L'appelant ne prétend pas que, comme l'évoque le liquidateur judiciaire, ces'sommes aient correspondu au paiement de prestations telles qu'elles étaient organisées dans les conventions réglementées. Il les explique par une avance de 400 000 euros qui avait été consentie par la holding le 30 décembre 2009 pour lui permettre de lancer son activité et qui avait fait l'objet d'un abandon de créance avec clause de retour à meilleure fortune. Cet abandon de créance est en effet mentionné dans les annexes des comptes annuels ainsi que l'existence d'une clause de retour à meilleure fortune mais définie pour un montant de capitaux propres d'au moins 400 000 euros. Or, cette condition n'était pas satisfaite au cours des trois exercices précités.

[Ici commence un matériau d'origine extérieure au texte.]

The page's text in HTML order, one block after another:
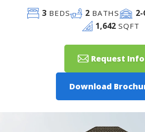
3BEDS 2 BATHS 2-
1,642 SQFT
Request Info
Download
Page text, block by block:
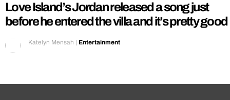
Love Island’s Jordan released a song just
before he entered the villa and it’s pretty good
Katelyn Mensah | Entertainment
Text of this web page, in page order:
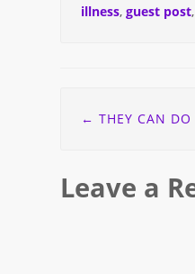
illness, guest post,
← THEY CAN
Leave a
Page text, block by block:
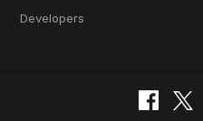
Developers
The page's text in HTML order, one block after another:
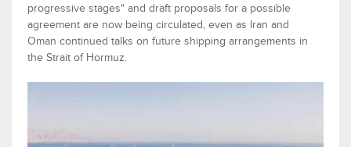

Le technicien établit par ailleurs, sans être démenti par l'appelant, que ces avances sont intervenues alors que la SARL [13] était en état de cessation des paiements depuis le 31 mars 2017, ce qui compromettait toute possibilité de remboursement d'autant plus sûrement que la quasi-totalité du chiffre d'affaires de cette société holding reposait sur les prestations facturées à sa filiale et que tous ses encaissements servaient à rémunérer M. [G]. Ce'dernier reconnaît au demeurant expressément que les avances faites par la SA [8] à la SARL [13] étaient destinées à permettre sa rémunération par la holding, dont l'intimée relève exactement qu'elle a augmenté sur le dernier exercice pour passer de 144 839 euros (au 31 mars 2017) à'174'625 euros (au 31 mars 2018), et par là-même qu'elles ont servi ses intérêts personnels tant directs, en ce qu'il était associé unique de la SARL [13], qu'indirects par la voie de ses rémunérations.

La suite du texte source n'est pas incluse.